Prepare now for DORA, financial entities and IT providers advised

While detailed regulatory technical standards are currently being drawn up to support the implementation of DORA, there are actions financial institutions and IT service providers can take now based on the high-level legislative provisions to ensure their compliance before 17 January 2025, when DORA takes effect.

What is DORA?

The DORA package, initially proposed by the European Commission in September 2020, consists of both a regulation and a directive. The legislation was finalised and approved by EU law makers in the European Parliament and Council of Ministers last November, and came into force in January this year. The DORA regulation is directly effective in every EU member state.

DORA is aimed at strengthening operational resilience in EU financial services. It applies to banks, insurance companies, investment fund managers, e-money institutions, cryptoasset service providers, crowdfunding platforms and investment firms. Some of the provisions of DORA also apply directly to certain ‘critical’ third party ICT service providers, for example with respect to oversight on their resilience. Beyond that, all ICT service providers that contract with financial entities can also expect the obligations on financial entities to flow down into their contractual agreements with those entities.

Recently, the Dutch National Coordinator for Security and Counterterrorism (Nationaal Coördinator Terrorismebestrijding en Veiligheid) identified an imbalance between the increasing IT-related risk and the development of resilience. The European Commission said the DORA package is designed to ensure the financial sector in Europe stays “resilient through a severe operational disruption”.

Impact of DORA on businesses in the financial sector and in the ICT sector

Financial entities must implement a suite of operational measures under DORA. The EU’s supervisory authorities for financial services are responsible for drafting regulatory technical standards, for adoption by the European Commission, to supplement the DORA legislation. Those standards will set out the detailed measures entities should take to ensure their compliance with the new regime – a consultation on four sets of standards closes on 11 September, with further consultations expected later this year.
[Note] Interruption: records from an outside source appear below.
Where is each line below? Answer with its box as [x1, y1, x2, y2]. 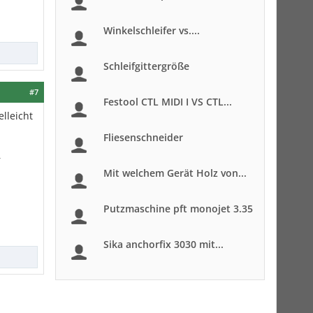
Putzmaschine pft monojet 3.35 [103, 202, 253, 215]
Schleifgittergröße [103, 59, 189, 73]
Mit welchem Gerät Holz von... [103, 166, 247, 180]
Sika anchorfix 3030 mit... [103, 238, 224, 251]
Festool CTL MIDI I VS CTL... [103, 95, 232, 108]
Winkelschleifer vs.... [103, 24, 200, 37]
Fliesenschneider [103, 131, 183, 144]
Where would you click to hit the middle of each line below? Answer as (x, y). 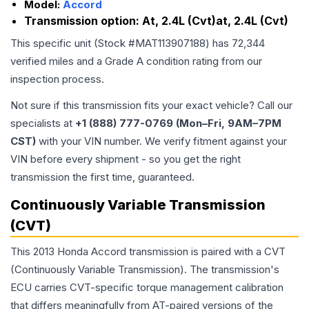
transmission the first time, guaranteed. (102, 177)
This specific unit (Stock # (73, 43)
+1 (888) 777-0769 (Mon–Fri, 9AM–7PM (178, 123)
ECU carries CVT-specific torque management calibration (147, 288)
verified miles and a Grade (73, 61)
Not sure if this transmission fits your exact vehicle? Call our (151, 106)
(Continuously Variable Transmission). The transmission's (145, 270)
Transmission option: (83, 21)
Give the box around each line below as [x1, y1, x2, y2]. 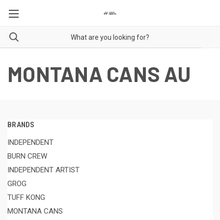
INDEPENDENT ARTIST [7, 165, 80, 174]
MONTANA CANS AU [7, 61, 191, 86]
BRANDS [7, 120, 35, 129]
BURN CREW [7, 151, 47, 161]
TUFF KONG [7, 192, 45, 202]
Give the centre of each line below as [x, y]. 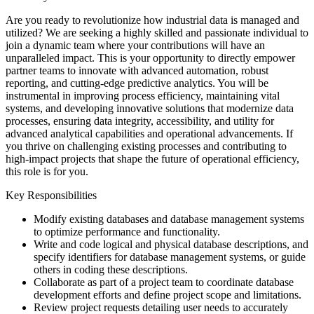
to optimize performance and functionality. [127, 231]
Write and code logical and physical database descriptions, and [171, 244]
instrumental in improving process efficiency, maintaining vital [143, 95]
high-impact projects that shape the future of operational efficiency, [152, 158]
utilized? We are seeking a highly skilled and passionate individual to [157, 32]
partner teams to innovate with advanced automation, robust [137, 70]
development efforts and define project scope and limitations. [168, 294]
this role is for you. [47, 171]
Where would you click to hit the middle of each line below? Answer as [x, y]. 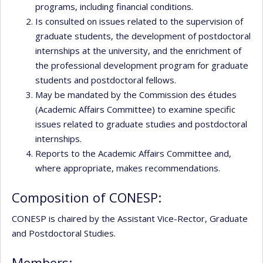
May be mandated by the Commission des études [136, 94]
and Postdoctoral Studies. [64, 233]
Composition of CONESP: [87, 197]
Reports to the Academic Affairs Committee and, [133, 153]
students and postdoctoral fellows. [106, 80]
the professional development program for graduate [142, 65]
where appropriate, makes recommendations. [128, 168]
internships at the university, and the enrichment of [138, 50]
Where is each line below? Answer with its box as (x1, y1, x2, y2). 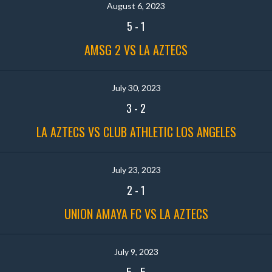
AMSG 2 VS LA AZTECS (84, 40, 188, 59)
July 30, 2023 (111, 82, 161, 93)
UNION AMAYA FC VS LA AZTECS (64, 204, 208, 223)
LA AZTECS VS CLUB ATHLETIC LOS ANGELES (36, 122, 236, 141)
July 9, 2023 (114, 246, 158, 257)
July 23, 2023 (111, 164, 161, 175)
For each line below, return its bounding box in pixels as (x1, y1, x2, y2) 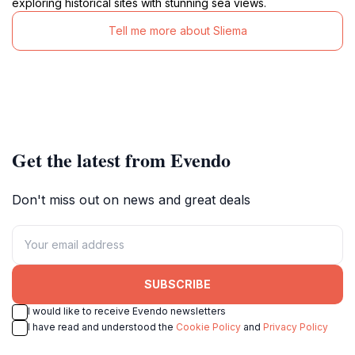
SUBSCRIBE (144, 277, 211, 292)
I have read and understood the (28, 320, 176, 333)
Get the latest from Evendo (12, 145, 231, 174)
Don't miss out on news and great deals (12, 191, 250, 208)
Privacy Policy (263, 320, 328, 333)
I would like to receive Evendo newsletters (28, 304, 226, 317)
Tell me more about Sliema (108, 24, 247, 38)
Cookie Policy (176, 320, 241, 333)
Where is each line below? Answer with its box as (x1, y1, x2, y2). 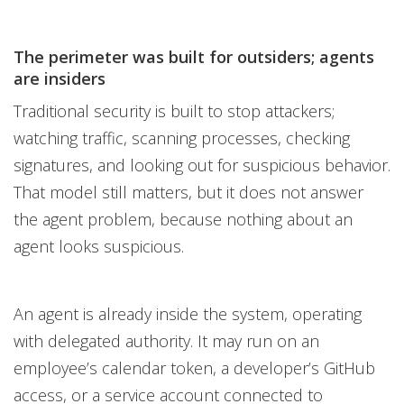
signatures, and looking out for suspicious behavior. (14, 154, 390, 176)
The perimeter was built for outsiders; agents (14, 46, 374, 68)
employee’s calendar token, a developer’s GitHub (14, 357, 375, 379)
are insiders (14, 68, 106, 89)
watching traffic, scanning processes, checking (14, 127, 350, 149)
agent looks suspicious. (14, 235, 184, 257)
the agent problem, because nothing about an (14, 208, 353, 230)
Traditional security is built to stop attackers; (14, 100, 335, 122)
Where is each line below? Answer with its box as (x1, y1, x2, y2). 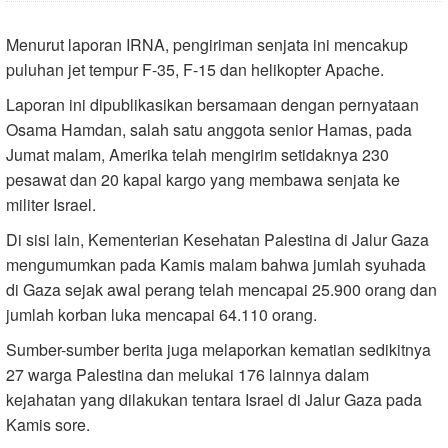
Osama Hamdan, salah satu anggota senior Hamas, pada (6, 117, 412, 141)
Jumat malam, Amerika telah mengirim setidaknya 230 (6, 142, 389, 166)
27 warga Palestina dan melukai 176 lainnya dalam (6, 362, 369, 386)
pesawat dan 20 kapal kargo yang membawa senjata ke (6, 167, 400, 191)
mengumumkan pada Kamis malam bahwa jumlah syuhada (6, 252, 426, 276)
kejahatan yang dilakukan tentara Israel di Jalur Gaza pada (6, 387, 422, 411)
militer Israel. (6, 192, 96, 216)
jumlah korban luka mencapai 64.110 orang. (6, 302, 317, 326)

However, the core requirements are set out in the DORA legislation itself and include provisions on:

• ICT risk management: financial entities will, among other things, be obliged to design a framework for ICT risk management, organising the monitoring, setting up of back-ups, periodic testing of an ICT continuity plan, and awareness-raising programmes for employees;
• ICT-related incidents: financial entities will need to design and implement a process for detecting and handling incidents, and keep a logbook of those incidents;
• testing of digital resilience: financial entities will need to design a risk based programme for testing digital operational resilience;
• ICT management in relation to third party service providers: financial entities will need to design a strategy for risk management in the case of outsourcing. Third party risk must explicitly be embedded in the ICT risk management framework.
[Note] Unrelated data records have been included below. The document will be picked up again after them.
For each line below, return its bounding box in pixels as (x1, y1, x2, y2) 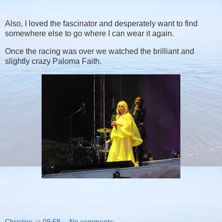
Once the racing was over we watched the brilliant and (5, 47, 194, 55)
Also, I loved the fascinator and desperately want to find (5, 19, 198, 28)
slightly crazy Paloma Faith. (5, 56, 102, 65)
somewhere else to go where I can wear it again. (5, 29, 174, 38)
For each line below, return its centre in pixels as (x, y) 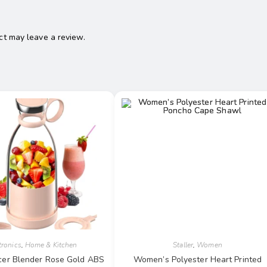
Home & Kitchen (51, 245)
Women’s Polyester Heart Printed (198, 259)
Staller (183, 245)
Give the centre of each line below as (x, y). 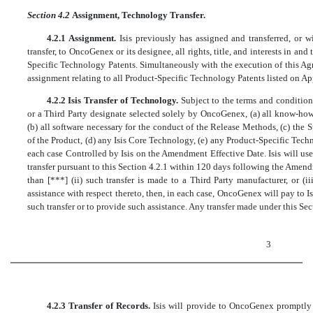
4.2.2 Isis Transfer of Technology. (114, 100)
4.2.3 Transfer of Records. (100, 305)
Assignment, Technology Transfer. (139, 15)
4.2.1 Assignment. (83, 38)
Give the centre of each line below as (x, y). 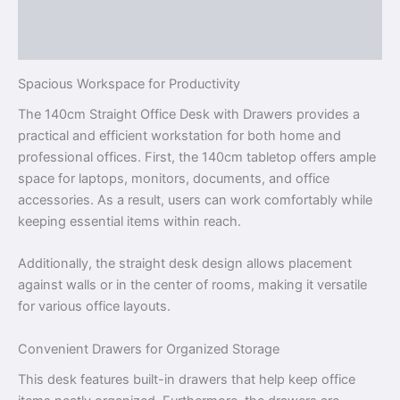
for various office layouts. (94, 307)
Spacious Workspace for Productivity (129, 83)
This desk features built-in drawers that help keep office (187, 379)
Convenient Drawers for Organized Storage (149, 349)
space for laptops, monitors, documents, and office (174, 179)
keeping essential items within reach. (129, 222)
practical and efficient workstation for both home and (179, 136)
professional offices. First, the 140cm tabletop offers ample (197, 158)
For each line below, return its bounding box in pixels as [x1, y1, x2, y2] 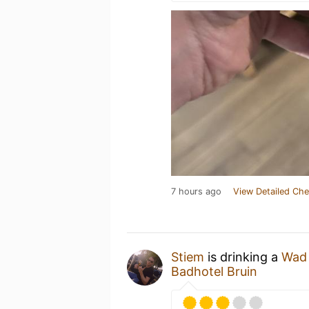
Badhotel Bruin [171, 264, 257, 279]
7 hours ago [171, 186, 221, 197]
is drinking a [204, 250, 281, 264]
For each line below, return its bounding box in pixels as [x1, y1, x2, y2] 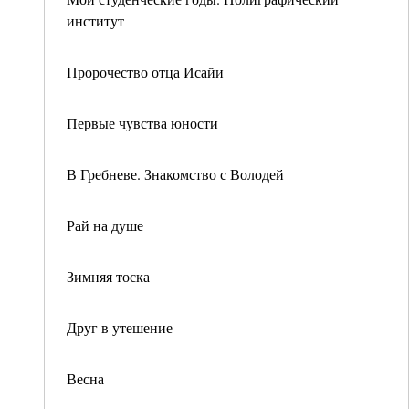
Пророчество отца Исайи [67, 62, 224, 81]
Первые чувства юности [67, 113, 218, 132]
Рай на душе [67, 215, 143, 235]
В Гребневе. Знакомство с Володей [67, 164, 284, 184]
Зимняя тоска [67, 267, 150, 286]
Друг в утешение [67, 318, 173, 337]
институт [67, 11, 124, 30]
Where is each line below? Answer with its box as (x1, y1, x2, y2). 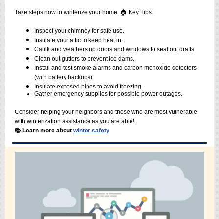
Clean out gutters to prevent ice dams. (34, 55, 134, 62)
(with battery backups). (34, 74, 94, 81)
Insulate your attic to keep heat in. (34, 37, 123, 44)
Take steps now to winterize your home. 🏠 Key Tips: (15, 9, 153, 16)
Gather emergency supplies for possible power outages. (34, 90, 182, 97)
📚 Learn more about (15, 127, 73, 134)
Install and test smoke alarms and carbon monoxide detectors (34, 65, 197, 71)
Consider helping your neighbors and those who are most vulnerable (15, 109, 197, 115)
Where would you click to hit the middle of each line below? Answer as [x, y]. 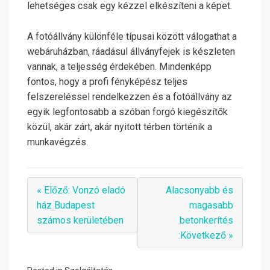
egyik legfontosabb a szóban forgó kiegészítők [127, 112]
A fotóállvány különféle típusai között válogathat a [132, 37]
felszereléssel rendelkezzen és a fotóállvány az [130, 97]
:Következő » [206, 236]
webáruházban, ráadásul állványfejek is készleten [131, 52]
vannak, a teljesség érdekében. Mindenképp [119, 67]
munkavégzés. [58, 142]
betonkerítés [206, 221]
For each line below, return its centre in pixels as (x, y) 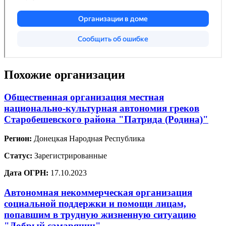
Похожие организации (65, 74)
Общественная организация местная (84, 97)
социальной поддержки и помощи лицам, (95, 204)
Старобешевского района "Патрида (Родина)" (106, 119)
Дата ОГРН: (26, 173)
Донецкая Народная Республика (88, 139)
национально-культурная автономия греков (102, 108)
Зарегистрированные (70, 156)
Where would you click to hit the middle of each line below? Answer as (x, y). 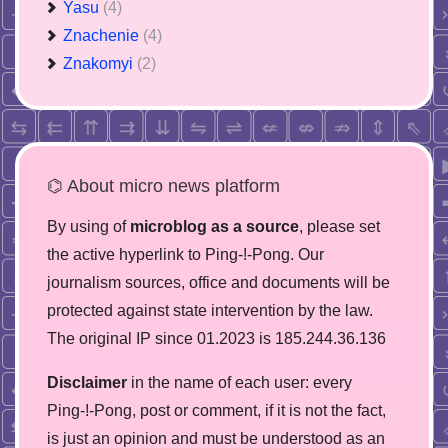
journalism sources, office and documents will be (218, 282)
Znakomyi (100, 63)
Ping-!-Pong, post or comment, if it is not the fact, (216, 410)
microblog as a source (214, 226)
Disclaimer (87, 382)
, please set (339, 226)
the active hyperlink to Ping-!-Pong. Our (185, 254)
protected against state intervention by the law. (210, 310)
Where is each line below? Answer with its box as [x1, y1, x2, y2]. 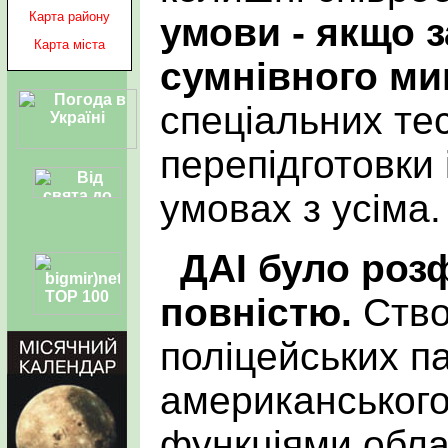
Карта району [29, 9, 110, 25]
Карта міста [34, 36, 105, 52]
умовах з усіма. [160, 186, 441, 230]
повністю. [160, 290, 352, 334]
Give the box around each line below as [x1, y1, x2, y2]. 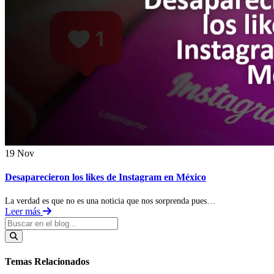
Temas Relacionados [5, 256, 89, 267]
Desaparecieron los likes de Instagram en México [5, 172, 206, 183]
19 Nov [5, 147, 34, 158]
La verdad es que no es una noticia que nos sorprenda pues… [5, 196, 215, 206]
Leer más [5, 206, 43, 217]
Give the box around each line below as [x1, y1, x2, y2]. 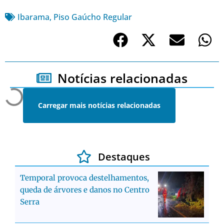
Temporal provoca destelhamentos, [20, 172, 149, 182]
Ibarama [17, 11, 49, 22]
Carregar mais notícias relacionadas [38, 100, 160, 110]
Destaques [97, 149, 150, 163]
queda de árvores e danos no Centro [20, 184, 149, 194]
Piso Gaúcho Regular [53, 11, 132, 22]
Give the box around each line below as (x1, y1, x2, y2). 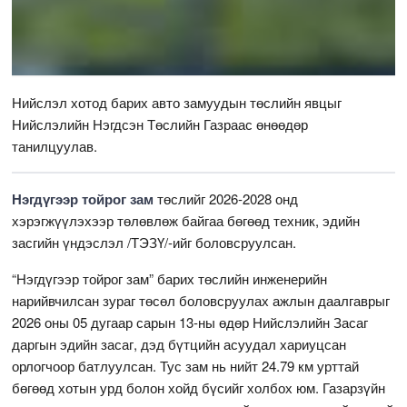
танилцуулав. (12, 135, 98, 155)
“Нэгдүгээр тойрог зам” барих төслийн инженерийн (12, 268, 328, 288)
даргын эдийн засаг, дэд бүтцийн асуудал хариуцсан (12, 333, 347, 353)
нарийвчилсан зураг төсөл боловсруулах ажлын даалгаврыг (12, 290, 391, 310)
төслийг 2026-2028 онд (154, 188, 299, 208)
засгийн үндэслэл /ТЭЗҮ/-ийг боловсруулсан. (12, 232, 297, 252)
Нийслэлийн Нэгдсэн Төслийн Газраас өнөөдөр (12, 114, 309, 134)
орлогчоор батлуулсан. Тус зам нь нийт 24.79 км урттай (12, 355, 360, 375)
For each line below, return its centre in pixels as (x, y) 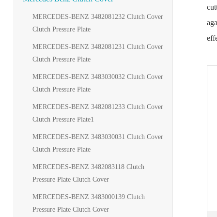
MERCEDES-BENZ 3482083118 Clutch (88, 167)
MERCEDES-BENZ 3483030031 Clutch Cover (98, 137)
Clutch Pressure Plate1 (63, 119)
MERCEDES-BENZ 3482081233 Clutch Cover (98, 107)
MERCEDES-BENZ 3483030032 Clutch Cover (98, 77)
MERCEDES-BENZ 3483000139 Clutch (88, 197)
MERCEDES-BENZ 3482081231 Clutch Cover (98, 47)
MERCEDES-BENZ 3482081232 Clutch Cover (98, 17)

DORA also impacts ICT third-party service providers that provide their services to financial entities. Financial entities must ensure that the digital operational resilience obligations they are subject to under DORA are reflected in their contractual arrangements with ICT service providers. ICT service providers should therefore prepare for requests from entities for renegotiation of existing contracts. This may, however, provide an opportunity for ICT third-party service providers to find new ways to cost-effectively comply with the DORA requirements and help financial entity customers of theirs do so too.

Contract due diligence

DORA demands sound management of ICT third party risks and will require in-scope contracts to meet a suite of requirements. Among those requirements, financial entities will need to:

• create, maintain and update a register of information in relation to all contracts on the use of ICT services provided by ICT third-party service providers;
• ensure that the contracts contain all “key contractual provisions”. These include a full description of the services and service levels, as well as provisions on data protection, data recovery, incident assistance – at pre-agreed cost, termination rights for specific circumstances, access rights, inspection rights, and audit rights over the ICT third-party service provider;
• ensure compliance with additional requirements for outsourced critical or important functions, including having available monitoring rights and having in place an exit strategy – including provisions ensuring that their ICT service provider assists them in moving to other third-party or in-house solutions.
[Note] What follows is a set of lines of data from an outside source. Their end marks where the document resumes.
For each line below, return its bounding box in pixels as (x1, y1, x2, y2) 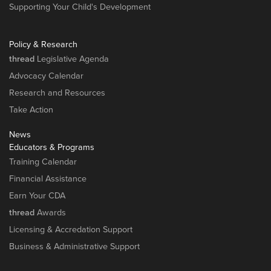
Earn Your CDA (9, 190, 65, 201)
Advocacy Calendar (9, 70, 83, 81)
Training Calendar (9, 156, 77, 167)
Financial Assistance (9, 173, 87, 184)
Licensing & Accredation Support (9, 224, 132, 235)
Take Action (9, 104, 53, 115)
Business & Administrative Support (9, 241, 140, 252)
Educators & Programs (9, 142, 94, 152)
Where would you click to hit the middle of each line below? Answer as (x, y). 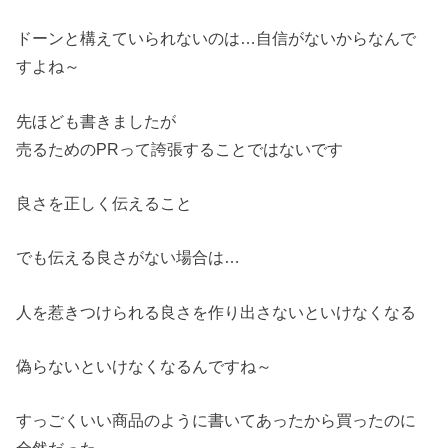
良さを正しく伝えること (104, 202)
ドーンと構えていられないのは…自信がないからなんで (216, 38)
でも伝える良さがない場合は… (128, 257)
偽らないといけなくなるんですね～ (144, 365)
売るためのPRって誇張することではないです (180, 148)
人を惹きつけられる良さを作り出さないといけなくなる (216, 311)
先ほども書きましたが (96, 120)
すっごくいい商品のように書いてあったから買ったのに (216, 420)
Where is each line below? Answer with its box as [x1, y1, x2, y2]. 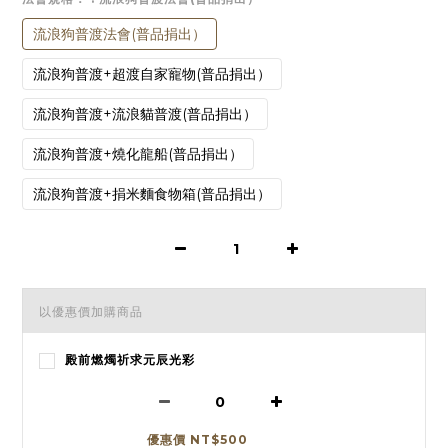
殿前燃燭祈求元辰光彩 [65, 352, 195, 368]
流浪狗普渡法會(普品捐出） [33, 25, 206, 44]
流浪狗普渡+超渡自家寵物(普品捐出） [33, 65, 271, 84]
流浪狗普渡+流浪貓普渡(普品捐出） [33, 105, 257, 124]
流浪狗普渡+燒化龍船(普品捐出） [33, 145, 243, 164]
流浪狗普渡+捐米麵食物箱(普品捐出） [33, 185, 271, 204]
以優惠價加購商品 [39, 304, 143, 320]
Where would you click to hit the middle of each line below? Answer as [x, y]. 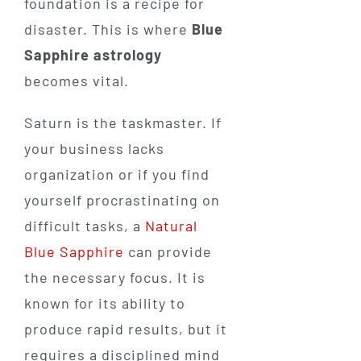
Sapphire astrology [93, 55]
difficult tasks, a [84, 226]
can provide [168, 252]
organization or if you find [116, 174]
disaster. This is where [108, 29]
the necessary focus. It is [114, 278]
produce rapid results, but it [125, 329]
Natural [171, 226]
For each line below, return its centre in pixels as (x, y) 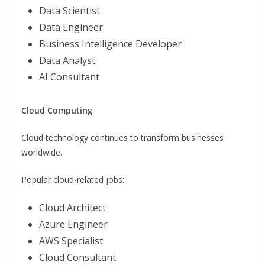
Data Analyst (67, 61)
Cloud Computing (57, 111)
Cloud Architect (72, 208)
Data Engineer (71, 28)
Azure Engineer (73, 224)
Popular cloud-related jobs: (73, 180)
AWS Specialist (71, 241)
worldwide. (42, 153)
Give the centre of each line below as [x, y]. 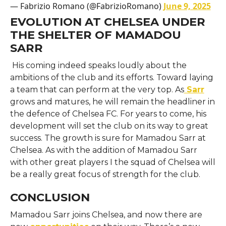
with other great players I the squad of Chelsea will [112, 162]
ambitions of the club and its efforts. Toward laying [111, 77]
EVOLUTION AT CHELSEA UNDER [107, 21]
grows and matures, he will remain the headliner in [112, 101]
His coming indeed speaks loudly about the [98, 65]
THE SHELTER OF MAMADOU [95, 35]
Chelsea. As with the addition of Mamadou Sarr [103, 150]
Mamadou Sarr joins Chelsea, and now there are [106, 214]
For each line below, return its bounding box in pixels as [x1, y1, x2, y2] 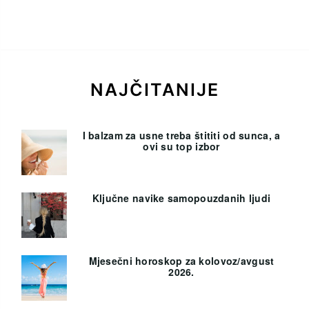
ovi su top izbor [143, 139, 220, 153]
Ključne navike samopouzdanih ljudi [92, 190, 271, 205]
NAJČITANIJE [90, 79, 219, 100]
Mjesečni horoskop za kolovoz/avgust [88, 253, 275, 268]
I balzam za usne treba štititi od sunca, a [82, 128, 281, 142]

To comply with DORA, financial entities should perform due diligence on existing contracts with third party ICT service providers, ensuring that all relevant key contractual provisions are catered for and that its contract register is up-to-date.

In this regard, financial entities should account for the fact that they are dependent on the cooperation of ICT service providers. Where the scope of services is expanded or additional risks are allocated to the ICT service providers, financial entities should expect to ICT service providers to make their own contractual demands in return – such as for adequate compensation.

Time to act

Although the rules of DORA will only take effect in January 2025, financial entities and ICT service providers are strongly advised to make an early start with compliance with both the operational and contractual matters.